I’ve wanted to be a writer for as long as I can remember. And for almost as long, I’ve tried to be a writer. I’ve been coming up with characters and stories since I was very young, but tried writing my first story when I was in six grade. I was immediately hooked and only continued to attempt, writing as often as I could bring myself to do. I all but hung my entire personality on being an aspiring author for years.

The truth-I was barely writing. As far as actual time spent. It would take me 1-5 years to finish a first draft, sometimes longer. My identity was wrapped up in being a writer, but my actions weren’t fully. Looking back, I distinctly remember feeling like a writer every day and feeling like I was committing myself to writing every day.

But I had days where I didn’t write at all. (And even, much much longer periods than that). I would be over at a friend’s house and have my laptop out, staring at the screen while we hung out. I’d get a few sentences down maybe. Or I’d be home and throw on some episodes of the Office for whenever I got distracted from trying to brute force what would come next. For more than fifteen years, writing ‘was my life’ and I hardly did any of it.

Then some personal things happened towards the start of 2020. Even before Covid. I started my first serious job, I got my own place, my time was divested and my priorities were changing. I’d been struggling with the second or third draft of a book I’d been trying to write for seven years. I stopped writing and started devoting my time to other things.

I finally disproved the false belief that the only way I could be happy-the only way I’d have a life-was if I wrote. I didn’t write and I had a life. It was a great life. I had a lot of fun. I grew. I was happy. I still am happy. My whole life it had felt like I had to write. Going through those few years taught me something. I don’t have to write to have a good life. I want to write. Like, really want to write. That’s all that matters.

It was a slow return to writing. I had it in my head that I wanted to use my podcast as a way to motivate myself to get back into writing the book that I was working on. It took about a year. Each episode was a chapter from the last draft and eventually I caught up to where I had stopped writing all of those years ago. Then I started continuing from where I’d left off.

Finally, I was back to writing. But it was still this thing that I had to do. It wasn’t something that came naturally or something I felt I could just sit down to do it. It was hard. To even just get myself to set out to actually do it. A great friend, Juan Heinrich told me two things that changed everything for me (no matter how many times throughout the years he had told me these exact two things without it registering…lol).

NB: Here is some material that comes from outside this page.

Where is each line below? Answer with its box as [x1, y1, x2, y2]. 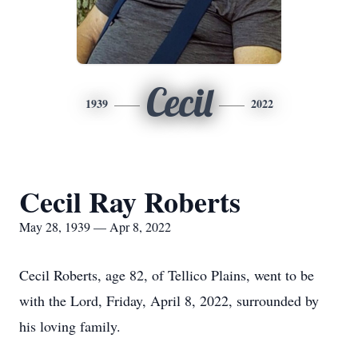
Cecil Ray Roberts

One had to do with the story, or lack thereof, of the book I was working on. The other was this; “If you want to actually become a professional writer one day, then you have to look at it as a craft. You have to accept that there are a bunch of skills involved in that and that you don’t have some of them. The only way to gain those skills is to do the work. And you do the work by writing every day, as often as you can.

His advice about the story I was working on and how to go about fixing it (sitting down and structuring a new outline) quickly led to me starting a different story entirely from the one I’d been struggling with for a decade. But this secondary advice about ‘writing as craft’ is what led to me actually writing for the first time in my life-seriously.

Because of this conversation about craft and skills, when I first started to come up with my initial idea for what has become my current work in progress, “The Last Dragon” I did something I never have before in my writing life.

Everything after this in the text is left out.